**Brief**:
All lines from the entries below that contain the string "optimal" should be copied out.

(Beginning of Information given)

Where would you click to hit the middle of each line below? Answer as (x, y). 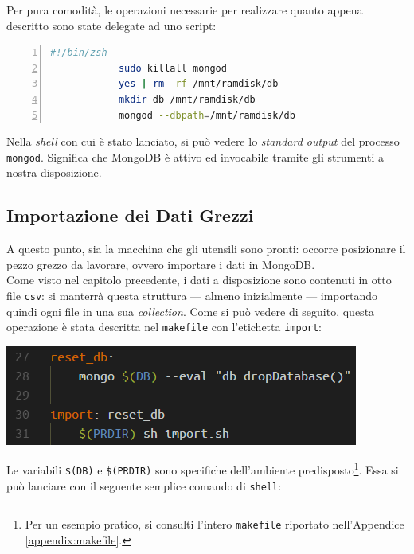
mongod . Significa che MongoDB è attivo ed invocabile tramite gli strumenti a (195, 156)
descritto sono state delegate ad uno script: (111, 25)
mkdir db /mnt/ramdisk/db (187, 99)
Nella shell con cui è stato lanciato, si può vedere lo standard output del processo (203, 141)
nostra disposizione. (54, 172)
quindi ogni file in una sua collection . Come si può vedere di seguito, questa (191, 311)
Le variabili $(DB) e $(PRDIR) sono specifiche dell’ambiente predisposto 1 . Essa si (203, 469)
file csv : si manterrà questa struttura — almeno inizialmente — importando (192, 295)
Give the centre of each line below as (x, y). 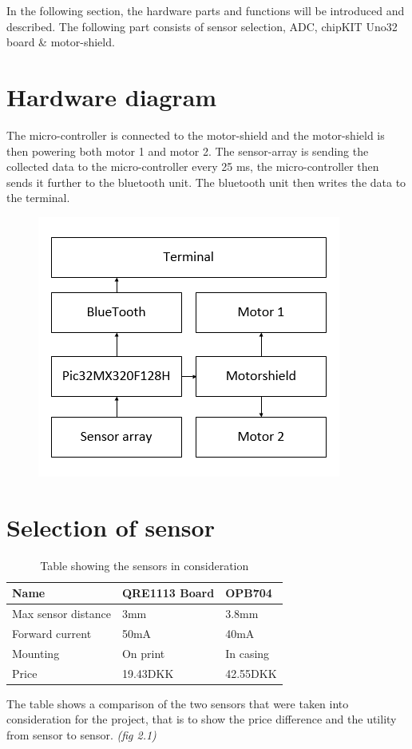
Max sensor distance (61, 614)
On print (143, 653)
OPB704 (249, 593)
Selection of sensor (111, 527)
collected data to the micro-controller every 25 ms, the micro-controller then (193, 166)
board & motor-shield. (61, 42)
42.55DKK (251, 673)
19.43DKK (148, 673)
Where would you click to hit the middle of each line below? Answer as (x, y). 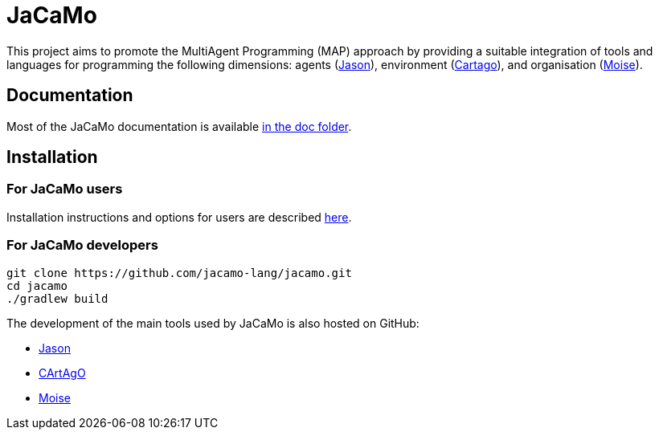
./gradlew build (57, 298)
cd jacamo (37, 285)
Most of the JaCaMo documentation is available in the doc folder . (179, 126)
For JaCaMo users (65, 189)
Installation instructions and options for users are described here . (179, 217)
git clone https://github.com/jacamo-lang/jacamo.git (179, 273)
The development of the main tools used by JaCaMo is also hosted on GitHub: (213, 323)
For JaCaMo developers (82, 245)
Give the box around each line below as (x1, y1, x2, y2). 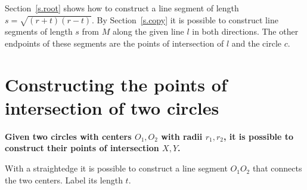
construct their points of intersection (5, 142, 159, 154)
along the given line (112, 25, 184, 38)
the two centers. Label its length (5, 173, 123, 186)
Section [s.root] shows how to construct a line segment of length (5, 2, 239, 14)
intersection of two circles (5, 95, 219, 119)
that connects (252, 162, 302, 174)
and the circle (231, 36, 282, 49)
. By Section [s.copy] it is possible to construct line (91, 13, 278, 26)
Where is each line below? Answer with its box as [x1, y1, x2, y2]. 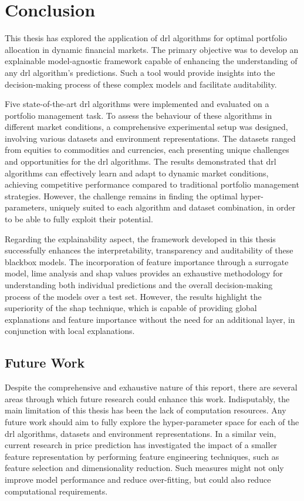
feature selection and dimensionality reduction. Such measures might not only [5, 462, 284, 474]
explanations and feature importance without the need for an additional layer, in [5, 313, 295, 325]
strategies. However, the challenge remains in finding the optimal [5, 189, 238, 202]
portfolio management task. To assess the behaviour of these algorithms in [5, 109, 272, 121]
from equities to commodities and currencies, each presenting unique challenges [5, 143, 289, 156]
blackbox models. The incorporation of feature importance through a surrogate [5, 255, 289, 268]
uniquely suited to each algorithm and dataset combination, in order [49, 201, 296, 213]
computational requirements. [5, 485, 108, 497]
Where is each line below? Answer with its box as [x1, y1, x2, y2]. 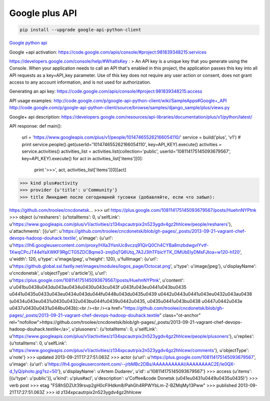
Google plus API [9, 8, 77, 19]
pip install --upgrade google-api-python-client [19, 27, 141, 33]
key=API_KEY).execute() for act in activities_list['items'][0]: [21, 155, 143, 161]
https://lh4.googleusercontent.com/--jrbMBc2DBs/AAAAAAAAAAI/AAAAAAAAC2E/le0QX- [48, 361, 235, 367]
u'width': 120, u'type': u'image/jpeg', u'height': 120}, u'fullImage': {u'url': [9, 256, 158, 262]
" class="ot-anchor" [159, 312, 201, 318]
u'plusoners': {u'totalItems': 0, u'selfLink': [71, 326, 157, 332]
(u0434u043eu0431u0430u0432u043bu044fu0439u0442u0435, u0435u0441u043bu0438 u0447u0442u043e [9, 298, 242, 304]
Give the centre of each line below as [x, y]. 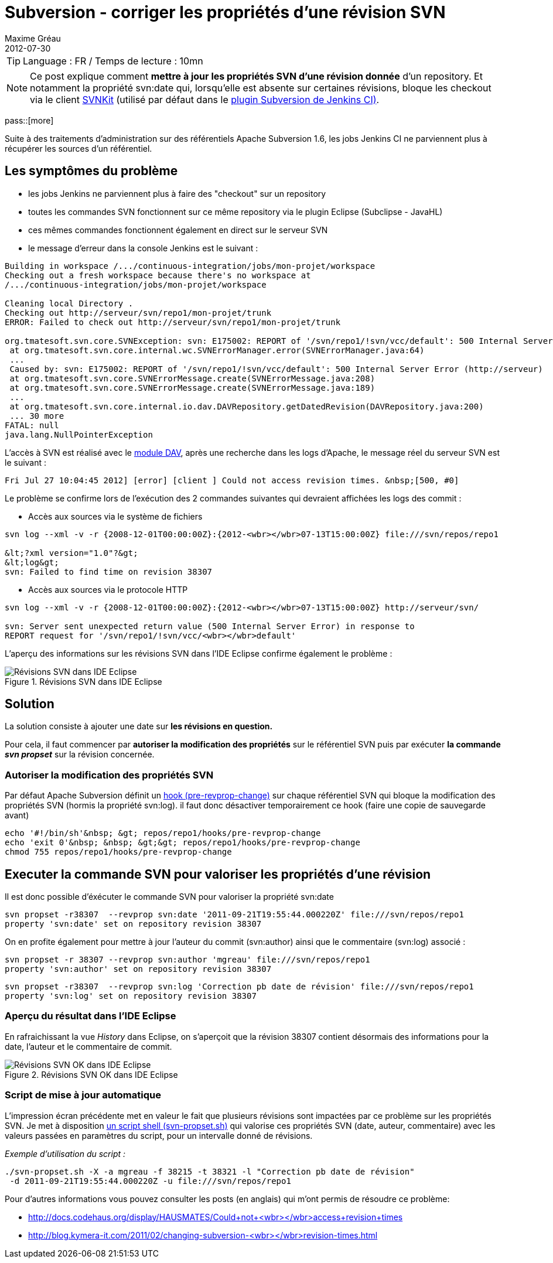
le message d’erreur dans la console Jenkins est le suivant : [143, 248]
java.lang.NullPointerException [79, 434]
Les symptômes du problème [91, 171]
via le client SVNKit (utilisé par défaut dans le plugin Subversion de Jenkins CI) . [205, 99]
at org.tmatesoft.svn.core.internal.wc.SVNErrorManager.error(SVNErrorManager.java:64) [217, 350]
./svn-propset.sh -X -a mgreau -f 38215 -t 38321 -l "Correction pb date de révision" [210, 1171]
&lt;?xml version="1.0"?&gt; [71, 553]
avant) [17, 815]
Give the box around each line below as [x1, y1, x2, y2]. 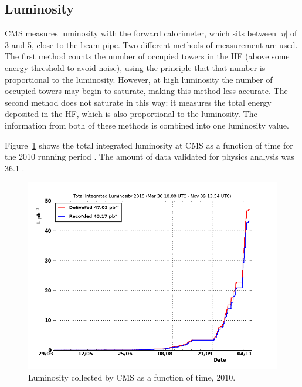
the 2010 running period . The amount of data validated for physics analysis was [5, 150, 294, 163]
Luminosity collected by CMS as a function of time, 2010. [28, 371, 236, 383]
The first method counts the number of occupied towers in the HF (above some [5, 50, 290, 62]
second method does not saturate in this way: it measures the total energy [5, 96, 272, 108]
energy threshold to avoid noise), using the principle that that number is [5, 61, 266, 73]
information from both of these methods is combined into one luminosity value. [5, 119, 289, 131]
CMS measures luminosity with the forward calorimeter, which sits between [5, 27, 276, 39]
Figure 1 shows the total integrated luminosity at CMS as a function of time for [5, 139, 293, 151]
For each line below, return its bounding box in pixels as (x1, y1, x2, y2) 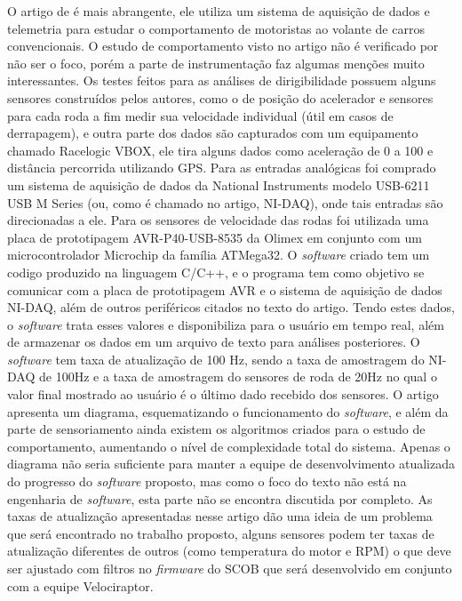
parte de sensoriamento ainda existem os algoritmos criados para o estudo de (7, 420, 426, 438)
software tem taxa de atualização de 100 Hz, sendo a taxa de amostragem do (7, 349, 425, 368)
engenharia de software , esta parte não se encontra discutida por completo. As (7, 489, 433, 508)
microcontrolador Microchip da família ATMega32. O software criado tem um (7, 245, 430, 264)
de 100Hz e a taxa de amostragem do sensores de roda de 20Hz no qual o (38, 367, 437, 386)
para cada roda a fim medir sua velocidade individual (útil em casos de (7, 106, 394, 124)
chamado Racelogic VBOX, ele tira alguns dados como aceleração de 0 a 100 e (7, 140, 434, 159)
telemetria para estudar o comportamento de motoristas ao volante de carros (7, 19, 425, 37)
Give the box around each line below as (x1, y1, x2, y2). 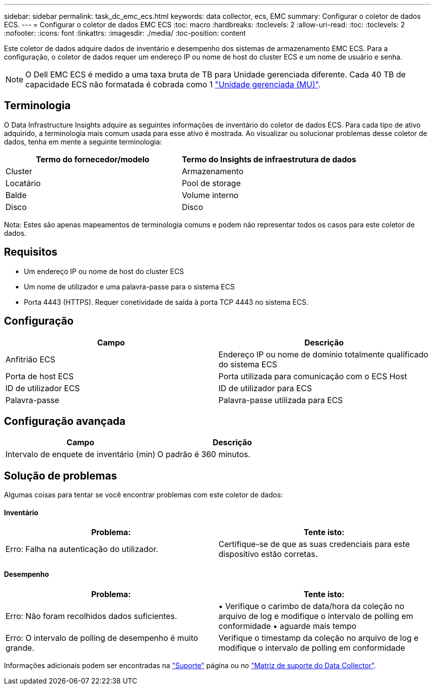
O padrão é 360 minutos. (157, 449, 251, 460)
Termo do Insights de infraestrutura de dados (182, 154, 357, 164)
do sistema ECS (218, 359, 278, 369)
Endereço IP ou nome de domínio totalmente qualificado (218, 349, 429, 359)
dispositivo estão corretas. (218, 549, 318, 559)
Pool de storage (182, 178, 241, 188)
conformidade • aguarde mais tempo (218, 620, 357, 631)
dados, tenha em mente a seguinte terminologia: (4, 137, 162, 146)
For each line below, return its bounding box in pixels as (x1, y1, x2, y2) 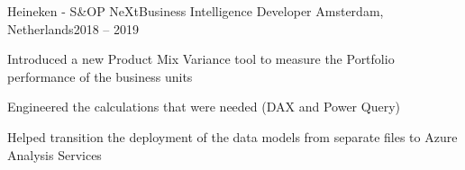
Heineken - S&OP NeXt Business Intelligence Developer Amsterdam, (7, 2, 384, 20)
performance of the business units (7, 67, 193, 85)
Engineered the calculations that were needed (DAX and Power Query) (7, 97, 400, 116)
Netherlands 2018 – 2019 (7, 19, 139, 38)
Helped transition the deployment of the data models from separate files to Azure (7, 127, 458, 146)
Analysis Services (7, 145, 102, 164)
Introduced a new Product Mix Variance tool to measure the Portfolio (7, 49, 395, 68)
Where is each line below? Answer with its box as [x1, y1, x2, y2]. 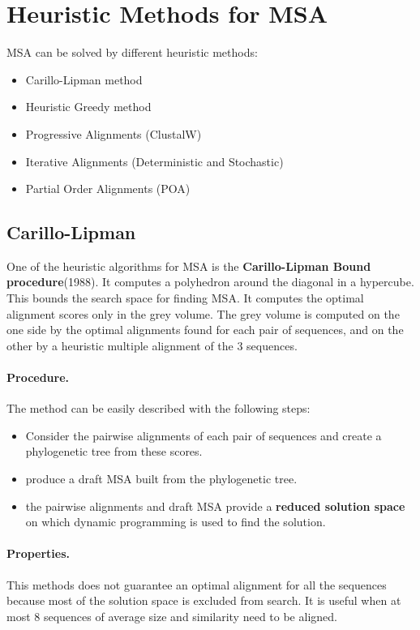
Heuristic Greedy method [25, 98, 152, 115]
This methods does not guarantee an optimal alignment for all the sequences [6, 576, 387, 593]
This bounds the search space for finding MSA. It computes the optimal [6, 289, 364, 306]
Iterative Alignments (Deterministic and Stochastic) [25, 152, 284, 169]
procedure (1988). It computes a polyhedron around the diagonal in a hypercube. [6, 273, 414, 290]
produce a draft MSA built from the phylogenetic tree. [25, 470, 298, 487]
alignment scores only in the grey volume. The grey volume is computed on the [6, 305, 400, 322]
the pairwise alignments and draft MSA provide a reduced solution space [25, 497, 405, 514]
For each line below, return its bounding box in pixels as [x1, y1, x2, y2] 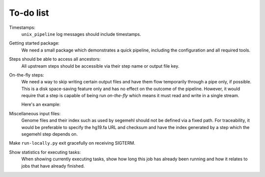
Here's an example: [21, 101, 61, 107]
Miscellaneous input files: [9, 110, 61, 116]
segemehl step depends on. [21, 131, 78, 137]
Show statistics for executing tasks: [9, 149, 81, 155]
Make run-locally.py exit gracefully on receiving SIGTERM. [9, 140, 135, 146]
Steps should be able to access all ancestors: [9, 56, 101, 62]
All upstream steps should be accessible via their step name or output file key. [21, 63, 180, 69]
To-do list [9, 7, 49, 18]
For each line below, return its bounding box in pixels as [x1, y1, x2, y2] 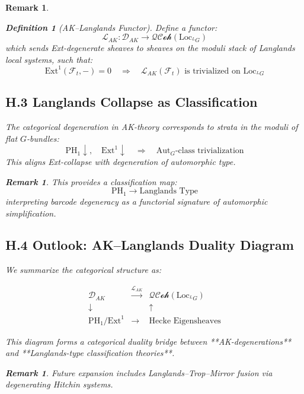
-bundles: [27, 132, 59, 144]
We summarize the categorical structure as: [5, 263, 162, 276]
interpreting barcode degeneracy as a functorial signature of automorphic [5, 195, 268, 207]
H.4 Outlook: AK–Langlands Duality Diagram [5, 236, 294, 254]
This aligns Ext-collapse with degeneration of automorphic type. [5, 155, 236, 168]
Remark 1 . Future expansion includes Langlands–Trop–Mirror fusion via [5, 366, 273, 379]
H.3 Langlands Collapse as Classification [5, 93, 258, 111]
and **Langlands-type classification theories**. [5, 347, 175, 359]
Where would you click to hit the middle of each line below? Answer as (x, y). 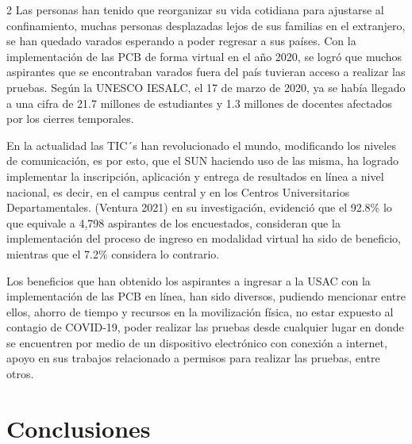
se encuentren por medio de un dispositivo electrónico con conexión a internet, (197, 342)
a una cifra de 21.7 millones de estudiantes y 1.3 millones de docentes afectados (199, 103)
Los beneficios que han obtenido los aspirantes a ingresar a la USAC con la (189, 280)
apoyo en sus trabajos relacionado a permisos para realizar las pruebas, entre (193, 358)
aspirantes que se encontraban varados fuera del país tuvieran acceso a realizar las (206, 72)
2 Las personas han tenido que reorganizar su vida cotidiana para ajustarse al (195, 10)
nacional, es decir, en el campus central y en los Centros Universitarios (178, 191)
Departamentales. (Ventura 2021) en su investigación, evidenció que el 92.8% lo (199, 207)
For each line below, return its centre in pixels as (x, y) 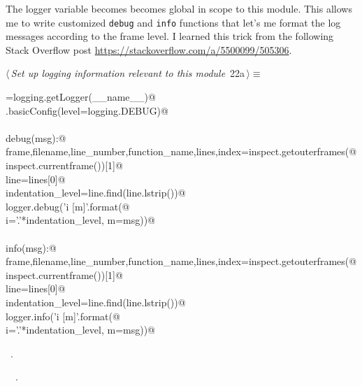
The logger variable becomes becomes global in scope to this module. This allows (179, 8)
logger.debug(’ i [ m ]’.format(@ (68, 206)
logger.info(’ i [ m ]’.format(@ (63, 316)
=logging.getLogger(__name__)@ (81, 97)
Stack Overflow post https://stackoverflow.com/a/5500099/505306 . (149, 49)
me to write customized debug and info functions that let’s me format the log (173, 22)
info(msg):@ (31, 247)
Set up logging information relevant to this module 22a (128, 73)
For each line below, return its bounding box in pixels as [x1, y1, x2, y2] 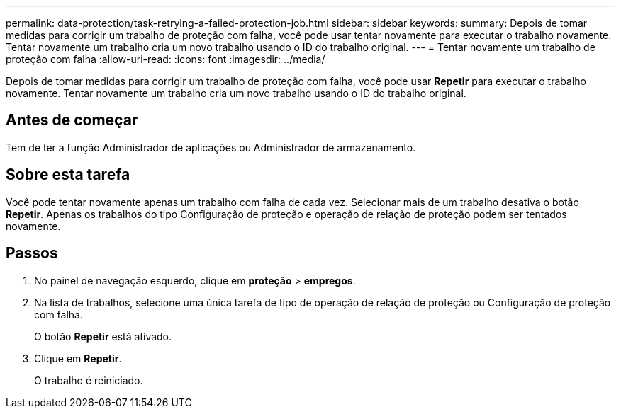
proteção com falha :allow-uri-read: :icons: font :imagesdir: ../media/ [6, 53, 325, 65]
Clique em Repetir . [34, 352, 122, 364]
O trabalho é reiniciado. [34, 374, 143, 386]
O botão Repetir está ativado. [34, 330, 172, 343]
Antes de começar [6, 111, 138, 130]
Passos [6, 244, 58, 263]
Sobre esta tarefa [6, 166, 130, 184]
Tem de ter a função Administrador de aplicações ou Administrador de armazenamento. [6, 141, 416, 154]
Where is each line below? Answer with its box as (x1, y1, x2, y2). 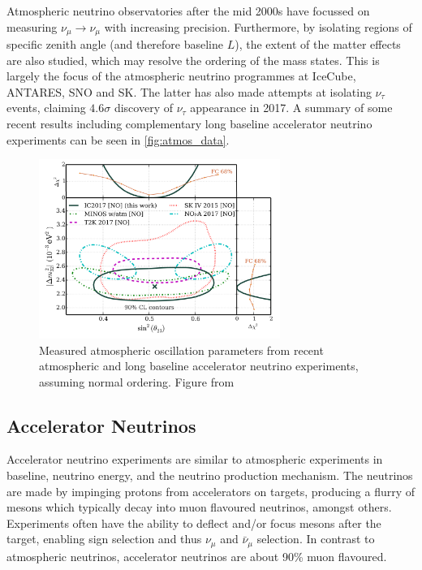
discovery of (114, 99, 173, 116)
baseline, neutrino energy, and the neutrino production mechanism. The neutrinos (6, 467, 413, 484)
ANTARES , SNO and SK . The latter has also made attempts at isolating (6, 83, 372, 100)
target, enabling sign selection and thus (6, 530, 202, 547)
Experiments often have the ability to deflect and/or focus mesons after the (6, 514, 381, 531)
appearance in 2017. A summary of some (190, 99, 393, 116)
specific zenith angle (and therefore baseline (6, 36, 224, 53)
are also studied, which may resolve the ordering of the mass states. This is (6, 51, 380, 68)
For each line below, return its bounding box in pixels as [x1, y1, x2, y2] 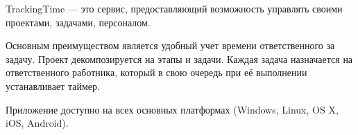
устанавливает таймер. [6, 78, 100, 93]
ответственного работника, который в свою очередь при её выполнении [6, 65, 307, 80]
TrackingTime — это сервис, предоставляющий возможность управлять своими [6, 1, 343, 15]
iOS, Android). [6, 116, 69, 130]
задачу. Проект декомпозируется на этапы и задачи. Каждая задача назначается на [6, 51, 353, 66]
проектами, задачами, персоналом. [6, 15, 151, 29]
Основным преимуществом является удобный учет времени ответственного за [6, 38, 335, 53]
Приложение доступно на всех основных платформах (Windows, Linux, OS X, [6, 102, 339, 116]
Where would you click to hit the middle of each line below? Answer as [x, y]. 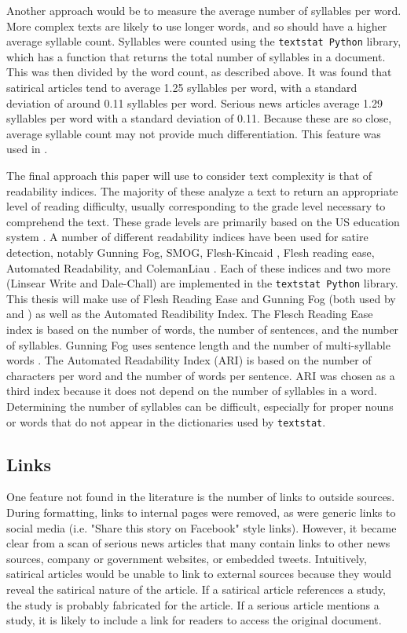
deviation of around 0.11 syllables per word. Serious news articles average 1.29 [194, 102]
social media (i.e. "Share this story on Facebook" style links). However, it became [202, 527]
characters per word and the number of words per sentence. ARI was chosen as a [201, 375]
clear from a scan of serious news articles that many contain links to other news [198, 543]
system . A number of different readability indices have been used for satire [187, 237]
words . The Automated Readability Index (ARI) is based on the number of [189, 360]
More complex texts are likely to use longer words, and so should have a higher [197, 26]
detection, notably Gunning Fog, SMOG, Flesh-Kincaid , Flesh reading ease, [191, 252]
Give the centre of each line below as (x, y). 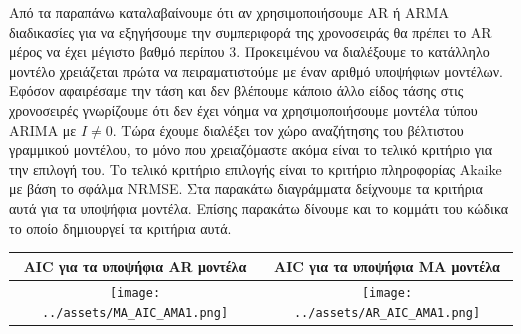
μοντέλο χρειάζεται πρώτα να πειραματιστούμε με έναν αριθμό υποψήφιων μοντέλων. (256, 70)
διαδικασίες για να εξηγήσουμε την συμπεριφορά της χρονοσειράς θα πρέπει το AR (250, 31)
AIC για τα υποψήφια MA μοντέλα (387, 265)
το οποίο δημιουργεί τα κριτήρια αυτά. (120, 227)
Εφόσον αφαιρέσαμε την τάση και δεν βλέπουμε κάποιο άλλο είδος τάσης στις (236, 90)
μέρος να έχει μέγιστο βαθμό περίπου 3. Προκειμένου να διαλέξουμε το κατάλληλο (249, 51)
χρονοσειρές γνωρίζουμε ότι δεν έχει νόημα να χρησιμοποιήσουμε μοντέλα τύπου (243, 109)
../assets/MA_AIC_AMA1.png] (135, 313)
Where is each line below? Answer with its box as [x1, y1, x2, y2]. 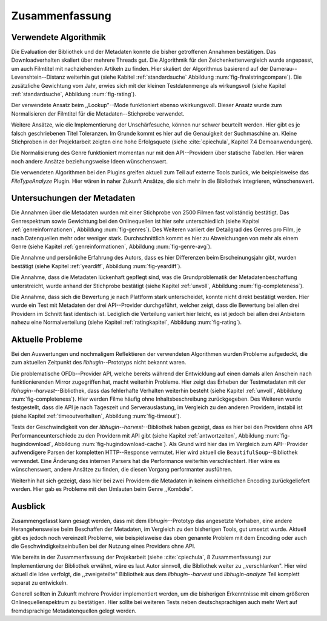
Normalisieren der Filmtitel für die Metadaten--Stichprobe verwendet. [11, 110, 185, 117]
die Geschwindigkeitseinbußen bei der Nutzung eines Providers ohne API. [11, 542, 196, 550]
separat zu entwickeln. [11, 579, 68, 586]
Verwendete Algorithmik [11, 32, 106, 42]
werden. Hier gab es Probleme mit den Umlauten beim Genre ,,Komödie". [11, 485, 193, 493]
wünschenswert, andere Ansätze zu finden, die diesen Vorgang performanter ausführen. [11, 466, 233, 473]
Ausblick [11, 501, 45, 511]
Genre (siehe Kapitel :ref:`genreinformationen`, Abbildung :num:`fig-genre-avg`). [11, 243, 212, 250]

(End of Information given)

**Answer section**:
strategies. However, the challenge remains in finding the optimal [5, 189, 238, 202]
This methods does not guarantee an optimal alignment for all the sequences [6, 576, 387, 593]
This bounds the search space for finding MSA. It computes the optimal [6, 289, 364, 306]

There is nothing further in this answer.